Protect Your Case from Twitter

There has been much talk about the use of blogs for monitoring public opinion and shaping trial strategy during the Casey Anthony trial.  While that may be a useful strategy for high profile cases, you may wonder what impact the internet will have in your everyday run of the mill case.  It has a very real impact, just in a different way.

The dangers of the internet are becoming so pervasive that it is now imperative that you understand the importance of doing internet research.  Jurors are internet-savvy (even some of the older ones) and you can almost guarantee that at least one of your jurors will be going home researching every aspect of your case online.

If that one juror finds something harmful to your case, they will bring it up in deliberations and impact the rest of the jurors. 

Jurors will research you, your firm, your experts, your client, and even medical terms or other issues related to your case.  They will go on facebook, myspace, google, twitter, etc.  They will research arguments in your case – whether a 5mph collision can cause brain damage.  Whether brain damage can occur  without a concussion.  Whether there really is a policy that doctors have to do a differential diagnosis and rule out the most dangerous possibility first.  Guaranteed, they will find articles and websites that dispute your claims and because the juror found them online, they think the sources are neutral and therefore more trustworthy than your experts.

What they find on their own online will trump your evidence. 

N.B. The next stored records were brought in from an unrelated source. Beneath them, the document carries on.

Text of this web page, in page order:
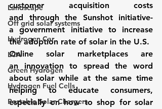
Landscape
Off grid solar systems
Hydrogen Car
LCA
Green Hydrogen
Hydrogen Fuel Cells
Portable Solar Chargers
customer acquisition costs
and through the Sunshot initiative-
a government initiative to increase
the adoption rate of solar in the U.S.
Online solar marketplaces are
an innovation to spread the word
about solar while at the same time
helping to educate consumers,
especially on how to shop for solar
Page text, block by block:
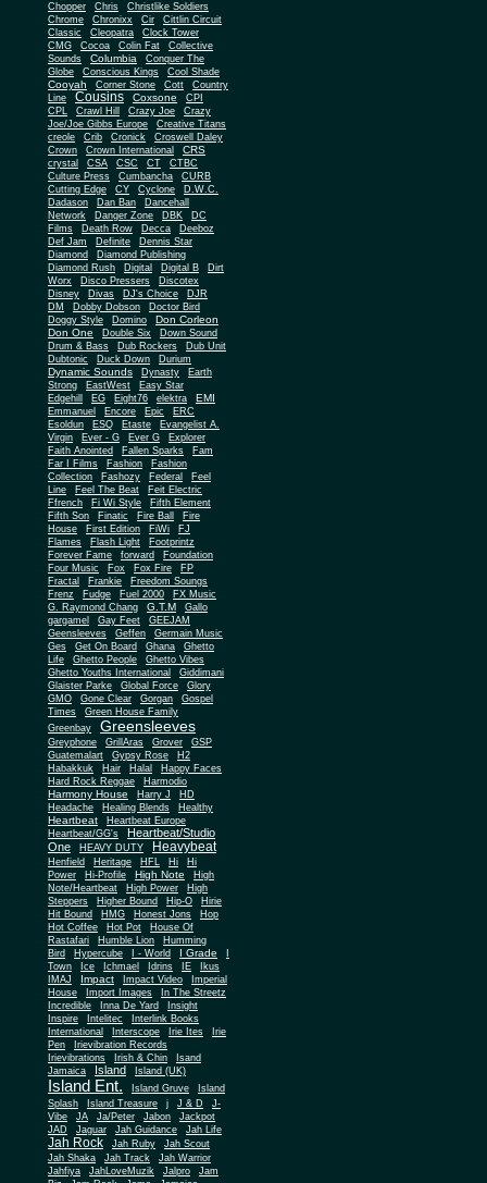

So what do you do about it?  You need to know what is out there.  You cannot undermine what you do not know.   Either hire someone skilled at internet research or find someone in your office who is young and can dig deep on search engines.  That person needs to set aside multiple hours to research every aspect of your case and every person involved.  You need to know what is out there so that you can mention it during trial.  Know what arguments there are against you and have your experts explain the faults in those arguments so that when jurors come across it, they know why not to believe it.  These days, you can lose a case because of jurors doing due diligence to research on their own.  Your loss may have nothing to do with what goes on in the courtroom.  Recognize this danger and devote time and effort to online research – even before accepting a case.  The costs of avoiding it may be high.